_Exercise prompt_
Your answer must be the exact lines of the listing below that run from the line with "Select a user" to the line with "обсудили в разделе", ends included, and no pictures.

_Data shown_
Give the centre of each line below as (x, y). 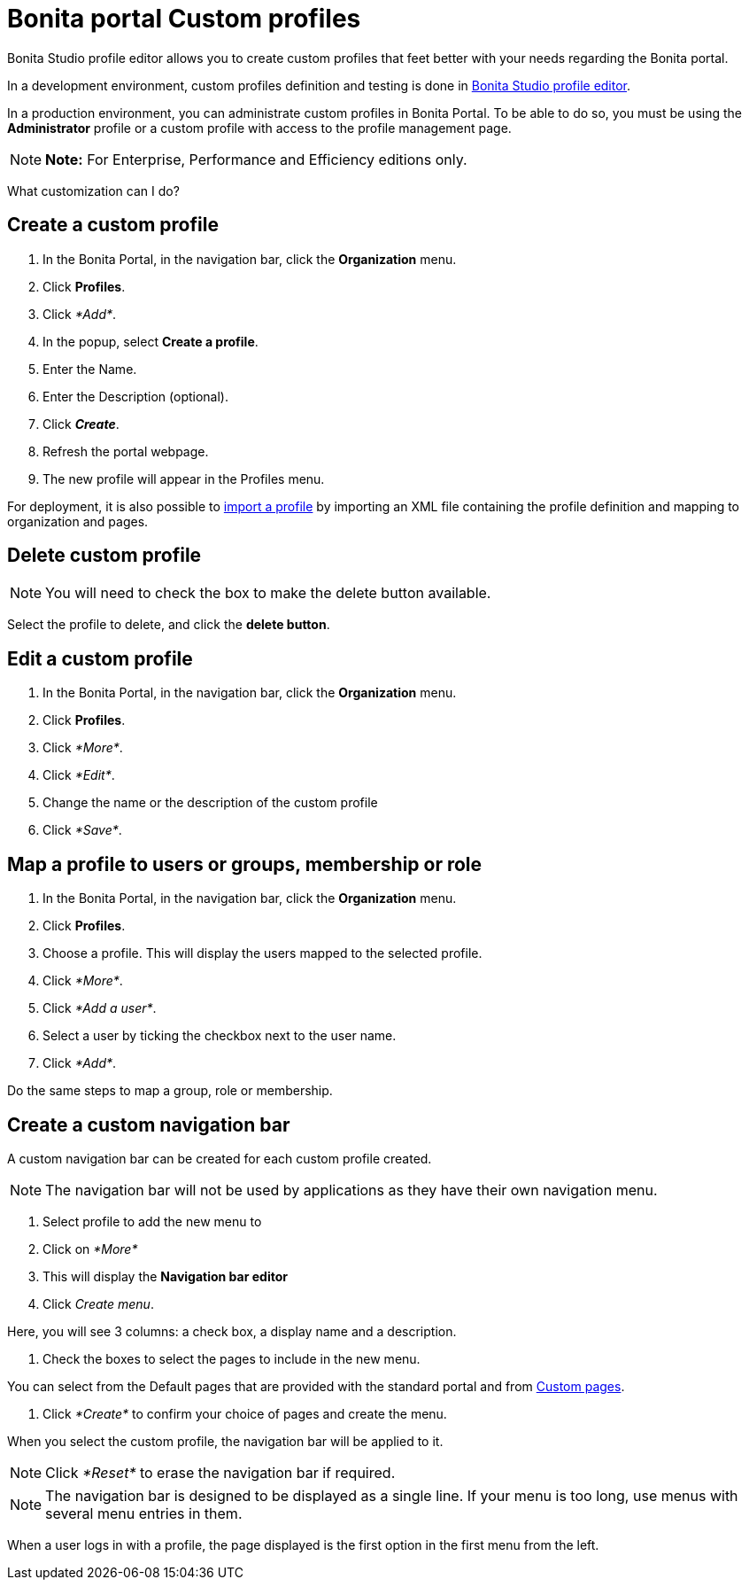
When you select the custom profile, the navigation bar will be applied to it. (225, 1441)
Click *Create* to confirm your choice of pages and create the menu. (245, 1413)
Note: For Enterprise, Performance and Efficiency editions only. (256, 159)
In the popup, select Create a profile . (151, 341)
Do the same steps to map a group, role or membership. (170, 1091)
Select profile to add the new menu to (152, 1221)
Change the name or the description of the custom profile (210, 803)
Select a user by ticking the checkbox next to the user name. (220, 1036)
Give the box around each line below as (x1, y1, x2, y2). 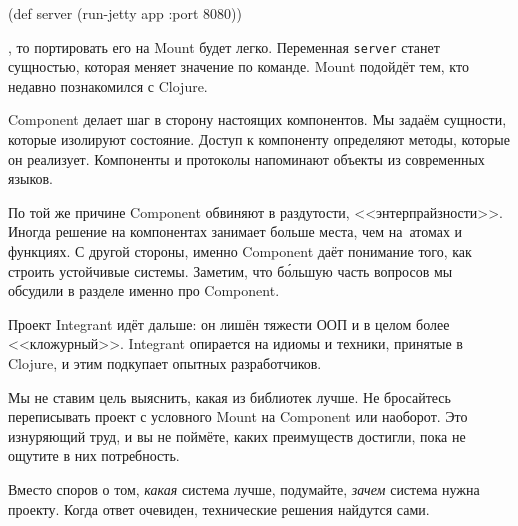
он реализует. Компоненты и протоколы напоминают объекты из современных (8, 148, 485, 169)
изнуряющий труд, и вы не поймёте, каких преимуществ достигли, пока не (8, 425, 466, 446)
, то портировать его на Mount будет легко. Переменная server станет (8, 36, 440, 57)
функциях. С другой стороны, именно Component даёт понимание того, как (8, 241, 472, 261)
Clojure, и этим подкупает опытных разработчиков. (8, 352, 322, 373)
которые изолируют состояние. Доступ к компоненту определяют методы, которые (8, 129, 510, 150)
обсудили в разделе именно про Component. (8, 280, 280, 301)
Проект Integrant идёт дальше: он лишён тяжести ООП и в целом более (8, 313, 450, 334)

_Solution for this problem_
Select a user by ticking the checkbox next to the user name. (220, 1036)
Give the box around each line below as (x1, y1, x2, y2). 
он реализует. Компоненты и протоколы напоминают объекты из современных (8, 148, 485, 169)
изнуряющий труд, и вы не поймёте, каких преимуществ достигли, пока не (8, 425, 466, 446)
, то портировать его на Mount будет легко. Переменная server станет (8, 36, 440, 57)
функциях. С другой стороны, именно Component даёт понимание того, как (8, 241, 472, 261)
Clojure, и этим подкупает опытных разработчиков. (8, 352, 322, 373)
которые изолируют состояние. Доступ к компоненту определяют методы, которые (8, 129, 510, 150)
обсудили в разделе именно про Component. (8, 280, 280, 301)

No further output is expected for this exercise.